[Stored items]
········

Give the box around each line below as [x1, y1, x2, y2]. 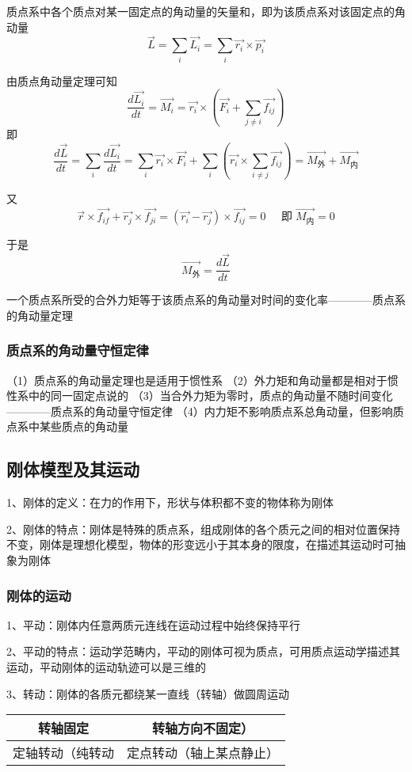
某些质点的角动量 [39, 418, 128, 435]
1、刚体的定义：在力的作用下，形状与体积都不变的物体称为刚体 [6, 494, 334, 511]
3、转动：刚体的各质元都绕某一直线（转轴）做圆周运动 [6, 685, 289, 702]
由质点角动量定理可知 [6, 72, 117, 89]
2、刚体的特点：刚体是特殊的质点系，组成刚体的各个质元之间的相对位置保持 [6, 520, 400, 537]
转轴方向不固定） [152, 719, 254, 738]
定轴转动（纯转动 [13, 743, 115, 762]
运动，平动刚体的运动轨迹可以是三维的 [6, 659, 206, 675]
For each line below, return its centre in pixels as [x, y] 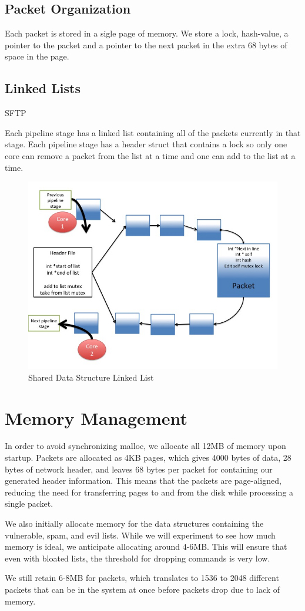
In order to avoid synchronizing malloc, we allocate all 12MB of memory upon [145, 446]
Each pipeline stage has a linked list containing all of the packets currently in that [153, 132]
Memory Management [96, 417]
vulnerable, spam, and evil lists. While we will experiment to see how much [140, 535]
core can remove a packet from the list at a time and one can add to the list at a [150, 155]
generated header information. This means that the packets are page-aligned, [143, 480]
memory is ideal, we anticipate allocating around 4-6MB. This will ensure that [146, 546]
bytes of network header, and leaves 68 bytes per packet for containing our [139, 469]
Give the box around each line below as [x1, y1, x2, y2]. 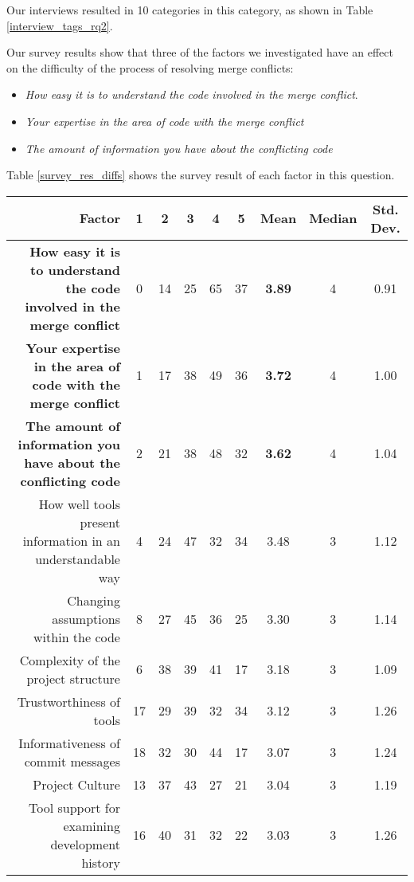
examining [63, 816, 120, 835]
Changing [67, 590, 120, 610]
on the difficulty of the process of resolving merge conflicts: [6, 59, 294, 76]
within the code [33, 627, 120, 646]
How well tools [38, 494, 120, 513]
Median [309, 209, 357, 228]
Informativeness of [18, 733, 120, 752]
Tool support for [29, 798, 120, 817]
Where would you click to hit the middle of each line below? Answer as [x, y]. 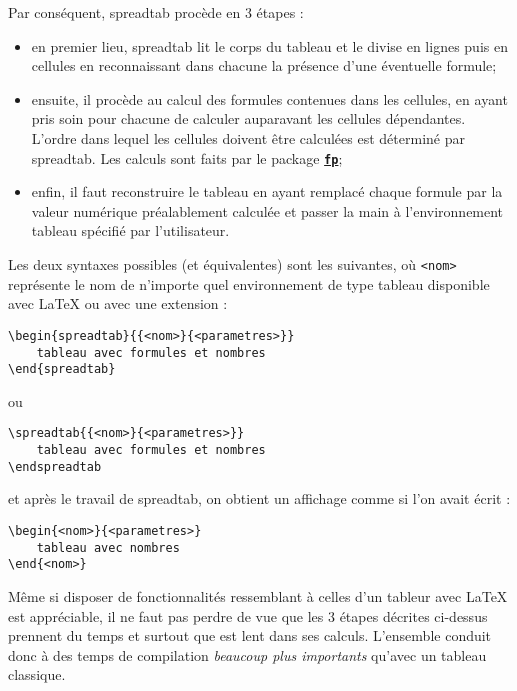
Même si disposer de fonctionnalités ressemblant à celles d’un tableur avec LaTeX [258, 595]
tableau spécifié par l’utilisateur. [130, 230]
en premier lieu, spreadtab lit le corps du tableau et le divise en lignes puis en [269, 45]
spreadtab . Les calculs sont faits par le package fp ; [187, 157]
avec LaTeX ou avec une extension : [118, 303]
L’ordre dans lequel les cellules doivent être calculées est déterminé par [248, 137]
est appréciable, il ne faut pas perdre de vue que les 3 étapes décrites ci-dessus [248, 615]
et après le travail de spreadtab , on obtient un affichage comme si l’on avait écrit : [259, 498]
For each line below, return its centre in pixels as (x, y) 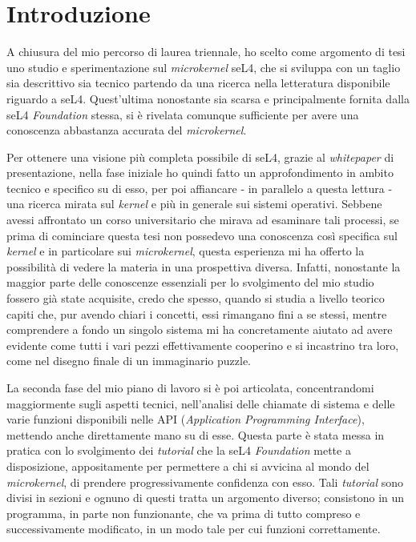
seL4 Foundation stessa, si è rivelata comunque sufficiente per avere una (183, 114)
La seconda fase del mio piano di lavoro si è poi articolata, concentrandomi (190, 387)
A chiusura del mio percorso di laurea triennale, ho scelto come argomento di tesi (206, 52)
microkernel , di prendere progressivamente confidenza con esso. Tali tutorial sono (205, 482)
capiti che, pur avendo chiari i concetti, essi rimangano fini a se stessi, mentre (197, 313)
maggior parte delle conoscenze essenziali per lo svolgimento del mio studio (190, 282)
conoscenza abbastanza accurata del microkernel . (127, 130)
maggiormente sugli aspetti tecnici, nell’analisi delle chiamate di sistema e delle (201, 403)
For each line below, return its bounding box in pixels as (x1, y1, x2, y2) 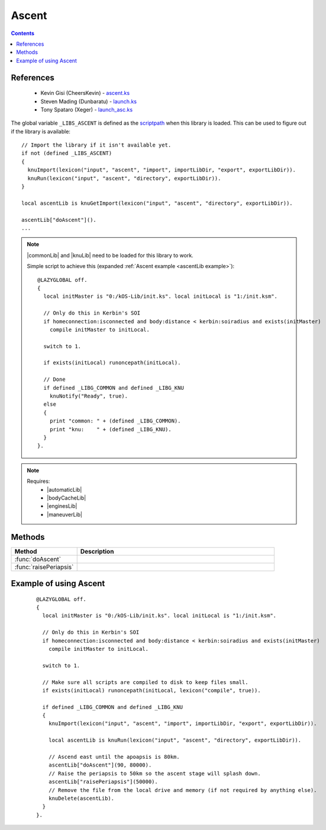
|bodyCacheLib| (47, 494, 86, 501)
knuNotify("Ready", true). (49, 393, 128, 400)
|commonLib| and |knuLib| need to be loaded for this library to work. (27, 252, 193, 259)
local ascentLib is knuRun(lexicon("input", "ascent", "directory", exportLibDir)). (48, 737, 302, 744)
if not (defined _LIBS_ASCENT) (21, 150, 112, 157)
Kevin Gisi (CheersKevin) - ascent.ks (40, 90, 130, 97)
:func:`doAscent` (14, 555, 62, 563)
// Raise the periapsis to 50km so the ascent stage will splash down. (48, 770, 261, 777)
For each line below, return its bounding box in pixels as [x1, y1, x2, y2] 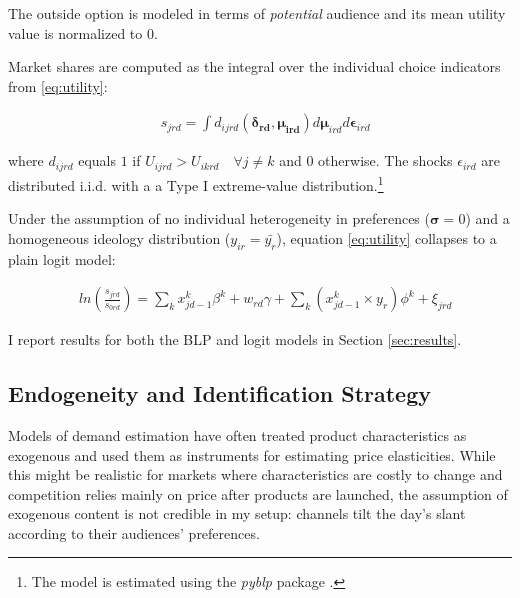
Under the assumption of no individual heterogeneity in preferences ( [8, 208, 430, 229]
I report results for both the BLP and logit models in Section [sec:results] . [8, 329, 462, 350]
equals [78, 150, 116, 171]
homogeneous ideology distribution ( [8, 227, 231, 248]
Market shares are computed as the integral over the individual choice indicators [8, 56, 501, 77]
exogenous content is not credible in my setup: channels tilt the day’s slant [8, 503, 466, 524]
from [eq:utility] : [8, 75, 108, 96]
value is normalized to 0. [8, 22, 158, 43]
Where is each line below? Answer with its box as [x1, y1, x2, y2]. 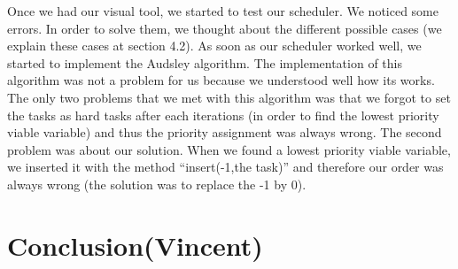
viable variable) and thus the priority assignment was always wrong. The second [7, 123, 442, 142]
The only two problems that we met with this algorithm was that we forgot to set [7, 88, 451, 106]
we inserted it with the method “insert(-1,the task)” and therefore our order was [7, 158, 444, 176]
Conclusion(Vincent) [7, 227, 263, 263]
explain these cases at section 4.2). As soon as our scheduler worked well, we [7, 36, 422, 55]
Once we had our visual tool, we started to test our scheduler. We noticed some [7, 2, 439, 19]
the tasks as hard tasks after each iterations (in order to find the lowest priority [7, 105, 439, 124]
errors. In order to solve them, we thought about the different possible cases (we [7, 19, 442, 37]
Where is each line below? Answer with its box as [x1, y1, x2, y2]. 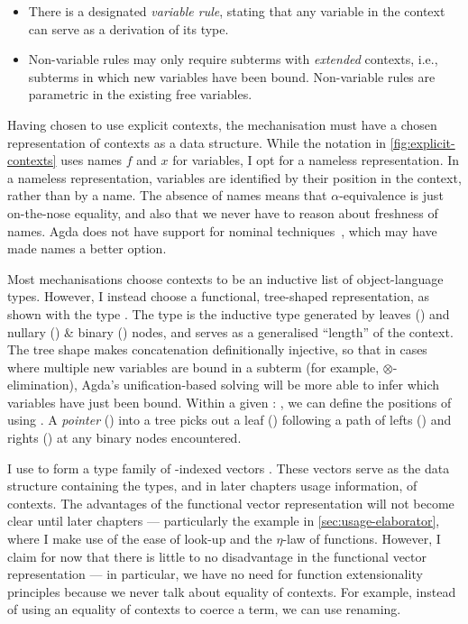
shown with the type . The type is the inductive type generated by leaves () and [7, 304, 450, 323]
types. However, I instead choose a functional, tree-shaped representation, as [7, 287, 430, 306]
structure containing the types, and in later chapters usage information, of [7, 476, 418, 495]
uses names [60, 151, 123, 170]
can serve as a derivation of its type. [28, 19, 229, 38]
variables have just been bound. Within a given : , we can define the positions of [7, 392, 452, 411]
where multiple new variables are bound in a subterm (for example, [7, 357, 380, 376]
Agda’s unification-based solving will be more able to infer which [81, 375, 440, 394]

········

[Exercise instructions] Reproduce the data above exactly, but only from the line containing "pixels as [x, y]" through the line containing "memory is ideal, we". Omit all pictures.

[Solution for this exercise]
For each line below, return its centre in pixels as [x, y] 
In order to avoid synchronizing malloc, we allocate all 12MB of memory upon [145, 446]
Each pipeline stage has a linked list containing all of the packets currently in that [153, 132]
Memory Management [96, 417]
vulnerable, spam, and evil lists. While we will experiment to see how much [140, 535]
core can remove a packet from the list at a time and one can add to the list at a [150, 155]
generated header information. This means that the packets are page-aligned, [143, 480]
memory is ideal, we anticipate allocating around 4-6MB. This will ensure that [146, 546]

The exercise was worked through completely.